Work instruction: Pictures in the listing below are skipped, while the lines from the "Text of this" line through the "The page's text" line are returned word for word.

Task material:
▬▬▬▬▬▬

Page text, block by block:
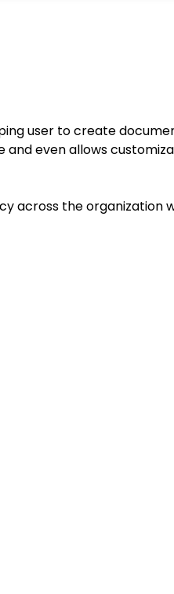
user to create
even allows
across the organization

▬▬▬▬▬▬

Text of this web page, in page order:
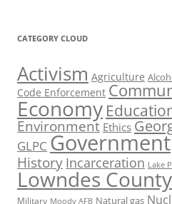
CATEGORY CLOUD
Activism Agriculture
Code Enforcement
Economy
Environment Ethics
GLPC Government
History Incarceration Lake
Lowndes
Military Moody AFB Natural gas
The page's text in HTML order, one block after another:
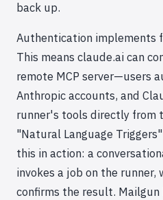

▬▬▬▬▬▬

Expected answer:
Text of this web page, in page order:
CATEGORY CLOUD
Activism Agriculture
Code Enforcement
Economy
Environment Ethics
GLPC Government
History Incarceration Lake
Lowndes
Military Moody AFB Natural gas
The page's text in HTML order, one block after another:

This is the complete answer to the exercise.